» YOUR TASK: Please return only the lines from the one holding "hatte. Ging auch" through the one holding "eine 6V Batterie", exactly as they appear in the records below, both ends included.

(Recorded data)
BEGIN

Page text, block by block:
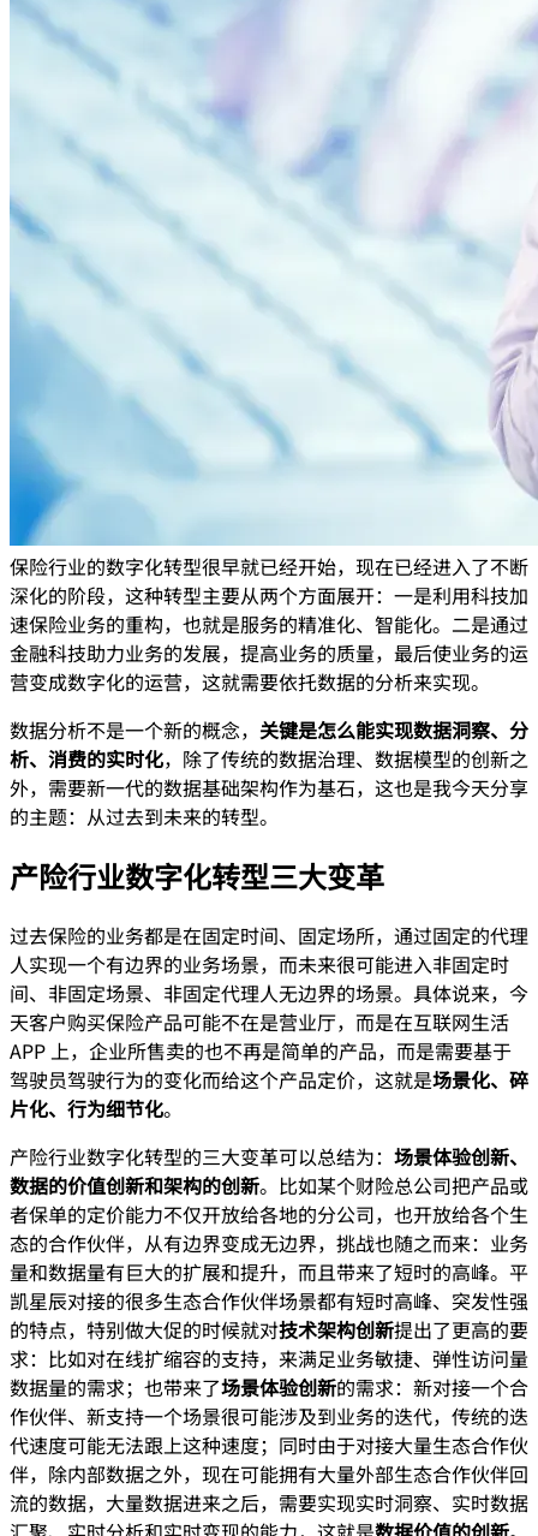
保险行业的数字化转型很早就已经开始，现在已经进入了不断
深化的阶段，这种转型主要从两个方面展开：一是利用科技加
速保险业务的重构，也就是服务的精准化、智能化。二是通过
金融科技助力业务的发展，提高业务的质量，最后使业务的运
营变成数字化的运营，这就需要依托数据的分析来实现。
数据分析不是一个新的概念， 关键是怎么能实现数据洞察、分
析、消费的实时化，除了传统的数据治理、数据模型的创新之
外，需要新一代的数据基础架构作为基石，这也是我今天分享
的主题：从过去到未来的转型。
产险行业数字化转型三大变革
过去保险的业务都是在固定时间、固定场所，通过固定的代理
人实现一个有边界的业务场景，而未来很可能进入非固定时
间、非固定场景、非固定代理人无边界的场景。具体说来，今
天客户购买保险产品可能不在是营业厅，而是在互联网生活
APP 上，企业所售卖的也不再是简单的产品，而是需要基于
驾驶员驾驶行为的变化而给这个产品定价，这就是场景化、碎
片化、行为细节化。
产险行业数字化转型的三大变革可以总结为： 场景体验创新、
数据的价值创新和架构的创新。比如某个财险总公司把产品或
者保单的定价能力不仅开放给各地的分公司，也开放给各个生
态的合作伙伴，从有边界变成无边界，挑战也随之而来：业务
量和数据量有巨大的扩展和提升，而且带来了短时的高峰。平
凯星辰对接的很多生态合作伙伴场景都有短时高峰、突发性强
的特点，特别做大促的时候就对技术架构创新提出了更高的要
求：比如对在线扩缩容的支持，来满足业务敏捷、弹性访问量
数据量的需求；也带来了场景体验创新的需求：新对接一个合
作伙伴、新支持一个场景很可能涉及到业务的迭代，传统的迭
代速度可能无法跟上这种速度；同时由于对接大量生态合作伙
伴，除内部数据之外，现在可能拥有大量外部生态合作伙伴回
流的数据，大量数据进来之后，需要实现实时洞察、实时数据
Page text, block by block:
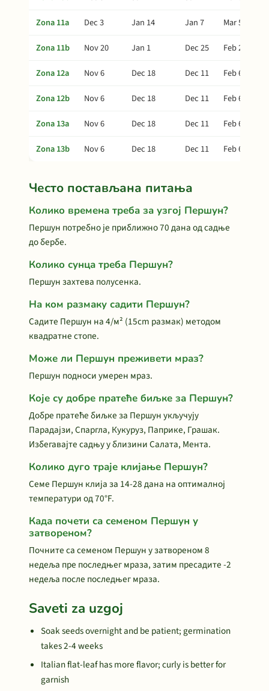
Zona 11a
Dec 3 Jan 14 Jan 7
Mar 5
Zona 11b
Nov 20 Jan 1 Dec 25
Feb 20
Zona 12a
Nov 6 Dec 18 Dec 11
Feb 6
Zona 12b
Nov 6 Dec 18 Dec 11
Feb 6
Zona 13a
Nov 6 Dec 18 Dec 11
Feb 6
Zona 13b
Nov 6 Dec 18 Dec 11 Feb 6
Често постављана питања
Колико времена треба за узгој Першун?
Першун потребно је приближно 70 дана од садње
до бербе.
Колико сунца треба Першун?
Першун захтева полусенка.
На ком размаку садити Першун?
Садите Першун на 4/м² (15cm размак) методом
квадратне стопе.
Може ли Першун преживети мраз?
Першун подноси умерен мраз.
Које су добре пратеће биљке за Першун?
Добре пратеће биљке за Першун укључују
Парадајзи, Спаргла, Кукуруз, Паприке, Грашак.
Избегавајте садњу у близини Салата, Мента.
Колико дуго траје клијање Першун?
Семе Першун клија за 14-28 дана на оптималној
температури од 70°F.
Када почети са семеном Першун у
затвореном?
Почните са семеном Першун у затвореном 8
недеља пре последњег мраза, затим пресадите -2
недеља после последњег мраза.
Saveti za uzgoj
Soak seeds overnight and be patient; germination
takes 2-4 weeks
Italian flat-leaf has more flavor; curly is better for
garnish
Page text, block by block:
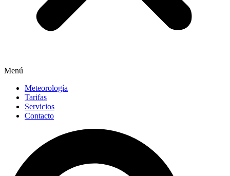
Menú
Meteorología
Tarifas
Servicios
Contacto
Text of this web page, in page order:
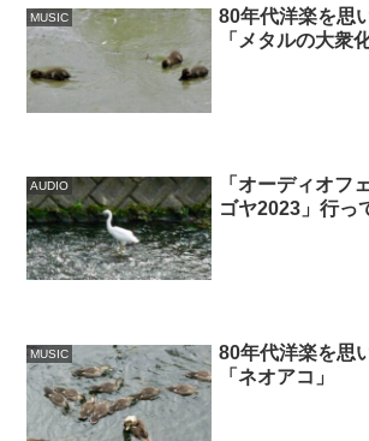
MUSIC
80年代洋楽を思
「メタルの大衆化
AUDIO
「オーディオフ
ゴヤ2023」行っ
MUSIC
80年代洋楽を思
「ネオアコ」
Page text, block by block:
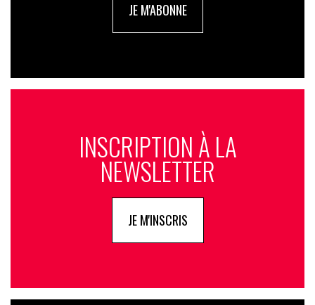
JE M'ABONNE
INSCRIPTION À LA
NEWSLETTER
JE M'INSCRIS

END
BEGIN

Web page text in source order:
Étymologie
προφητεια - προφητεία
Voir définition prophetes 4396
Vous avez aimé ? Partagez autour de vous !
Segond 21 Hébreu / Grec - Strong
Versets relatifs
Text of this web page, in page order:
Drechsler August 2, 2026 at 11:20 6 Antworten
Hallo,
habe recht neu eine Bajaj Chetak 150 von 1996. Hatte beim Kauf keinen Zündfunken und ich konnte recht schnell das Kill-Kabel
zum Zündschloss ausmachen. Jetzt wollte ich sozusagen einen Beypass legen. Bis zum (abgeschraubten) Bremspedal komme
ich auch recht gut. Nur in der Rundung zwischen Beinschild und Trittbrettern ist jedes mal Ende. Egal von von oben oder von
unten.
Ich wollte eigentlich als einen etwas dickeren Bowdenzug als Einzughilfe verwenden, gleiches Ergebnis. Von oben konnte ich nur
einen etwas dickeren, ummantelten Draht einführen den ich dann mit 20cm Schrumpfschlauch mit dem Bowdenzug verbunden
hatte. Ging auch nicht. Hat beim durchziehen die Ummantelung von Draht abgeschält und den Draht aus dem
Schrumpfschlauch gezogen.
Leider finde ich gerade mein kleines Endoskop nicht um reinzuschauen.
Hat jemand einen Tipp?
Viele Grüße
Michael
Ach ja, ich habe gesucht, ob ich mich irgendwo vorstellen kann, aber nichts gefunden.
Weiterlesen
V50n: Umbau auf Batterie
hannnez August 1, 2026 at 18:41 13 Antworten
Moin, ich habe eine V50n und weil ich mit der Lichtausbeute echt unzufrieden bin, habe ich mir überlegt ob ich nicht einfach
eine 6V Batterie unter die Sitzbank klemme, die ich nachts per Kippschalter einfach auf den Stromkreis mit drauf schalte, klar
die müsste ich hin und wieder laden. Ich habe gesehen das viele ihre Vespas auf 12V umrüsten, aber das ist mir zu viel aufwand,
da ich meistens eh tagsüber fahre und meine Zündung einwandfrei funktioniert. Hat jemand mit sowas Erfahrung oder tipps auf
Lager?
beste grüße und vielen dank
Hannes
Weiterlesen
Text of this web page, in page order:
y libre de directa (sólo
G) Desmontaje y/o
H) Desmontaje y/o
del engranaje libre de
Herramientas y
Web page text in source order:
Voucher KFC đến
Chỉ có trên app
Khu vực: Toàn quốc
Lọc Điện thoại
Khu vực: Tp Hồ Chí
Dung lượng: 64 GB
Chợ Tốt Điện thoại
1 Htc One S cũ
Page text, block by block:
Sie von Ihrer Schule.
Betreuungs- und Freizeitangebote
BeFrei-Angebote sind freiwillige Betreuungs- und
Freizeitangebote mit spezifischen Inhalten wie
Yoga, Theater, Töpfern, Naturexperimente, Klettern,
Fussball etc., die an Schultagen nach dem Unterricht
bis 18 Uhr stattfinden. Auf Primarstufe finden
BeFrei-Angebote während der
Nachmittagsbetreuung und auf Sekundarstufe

END

» TASK ANSWER:
hatte. Ging auch nicht. Hat beim durchziehen die Ummantelung von Draht abgeschält und den Draht aus dem
Schrumpfschlauch gezogen.
Leider finde ich gerade mein kleines Endoskop nicht um reinzuschauen.
Hat jemand einen Tipp?
Viele Grüße
Michael
Ach ja, ich habe gesucht, ob ich mich irgendwo vorstellen kann, aber nichts gefunden.
Weiterlesen
V50n: Umbau auf Batterie
hannnez August 1, 2026 at 18:41 13 Antworten
Moin, ich habe eine V50n und weil ich mit der Lichtausbeute echt unzufrieden bin, habe ich mir überlegt ob ich nicht einfach
eine 6V Batterie unter die Sitzbank klemme, die ich nachts per Kippschalter einfach auf den Stromkreis mit drauf schalte, klar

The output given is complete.